Das klingt zunächst paradox, ist es aber eigentlich nicht – zumindest dann nicht, wenn ernst genommen wird, dass Gott sich gegenüber jedem Menschen immer schon selbst mitgeteilt hat. Das Evangelium als Text ist dann ein Hilfsmittel vergleichbar mit der Legende zu einer Karte: Wie erst die Legende zu einer Karte den richtigen Weg aufzuschlüsseln vermag, ist das Evangelium der je singulär anzuwendende Zeichen-Schlüssel, der darauf schließen lässt, dass es sich zu leben lohnt. Jeweils singulär ist dieser Schlüssel auch deshalb, weil wie bei der Legende nicht jedes Symbol und jedes Zeichen den je einzigartig zu beschreitenden Lebensweg erschließt.

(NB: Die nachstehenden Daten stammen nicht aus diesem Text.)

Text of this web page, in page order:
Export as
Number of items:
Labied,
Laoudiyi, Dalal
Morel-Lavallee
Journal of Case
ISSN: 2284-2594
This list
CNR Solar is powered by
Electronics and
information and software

Nur im Zusammenspiel des Textes mit vorfindbarem (diskretem) Glauben, ausdrücklichem oder unausgedrücktem Vertrauen, lässt sich die Relevanz des Evangeliums behaupten. Verkündigung, Glaubenskommunikation, Sprechen von Gott brauchen beide Elemente: den ganz menschlichen Glauben, das Vertrauen auf eine maßlose Güte, die mich am Leben hält, und das gesprochene Wort, das diesen Glauben besonders dann lichtet, wenn er in den Ereignissen zwischen unserem Alltagsleben zu Tage tritt oder einfach gerade dringend benötigt wird.

Empfangen und erzählen

Das bedeutet, dass der evangelische Stil der Glaubenskommunikation nur einem eher begrenzt planbaren Vollzug entspricht. Wenn es um etwas geht, das schon da ist, dann gilt hier: Wer geben will, muss empfangen üben. Sprich: Es ist nicht damit zu rechnen, dass das wirksame Wort des Glaubens in einem einfachen Sinne von mir ausgeht. Vielmehr ist Glaubenskommunikation ein gegenseitiges Mit‑Teilen, in dem es darum geht, Glauben zu re‑formulieren (vgl. Schönemann 2012, 7).

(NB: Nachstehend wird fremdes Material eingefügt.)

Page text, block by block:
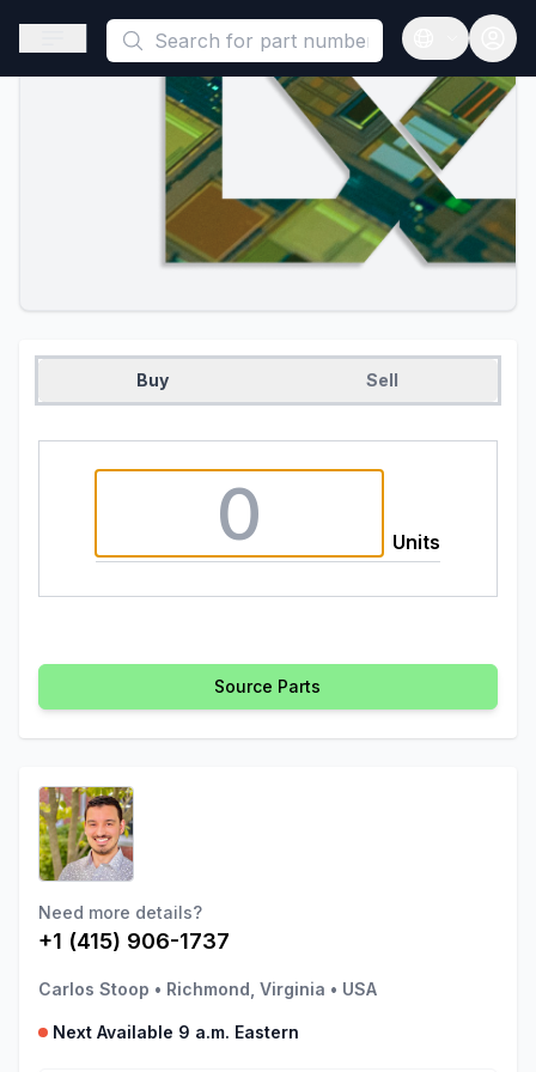
This is a placeholder because useAuth0 Custom Hook must
Open sidebar
Open
Buy Sell
Units
Source Parts
Need more details?
+1 (415) 906-1737
Carlos Stoop • Richmond, Virginia • USA
Next Available 9 a.m. Eastern

Es geht also um einen Entdeckungsvollzug: die Entdeckung er- und gelebten Glaubens, aus dem heraus und über den gesprochen werden kann. Man könnte etwas spitz formulieren: Nicht zuerst die Content-Creators der Social-Media-Plattformen, sondern die Evangelisten zeigen, wie Glaubenskommunikation gelingt. Die Evangelisten stehen für genau das: die überraschenden Episoden wirksamer Gottesworte (und ‑taten) zu sammeln und der Gemeinde zusammenhängend vorzustellen. Ein evangelischer Stil der Glaubenskommunikation orientiert sich an diesem Vorbild. Sein Ziel ist es weniger, Kommunikation auf Ebene des informativen Ausdrucks zu perfektionieren, und eher, von überraschenden Ereignissen sich erweisender Güte zu erzählen.

Solches Erzählen setzt das Empfangen voraus. Es sind diese beiden Praktiken, um die sich der zurückliegende Gedankengang dreht. Um es mit der Zeitanalyse von Andreas Reckwitz zu verbinden: Waren frühmodern valorisierte Praktiken der Glaubenskommunikation eher Unterweisen, Reproduzieren und Formatieren, so könnten sie heute Empfangen und Erzählen sein.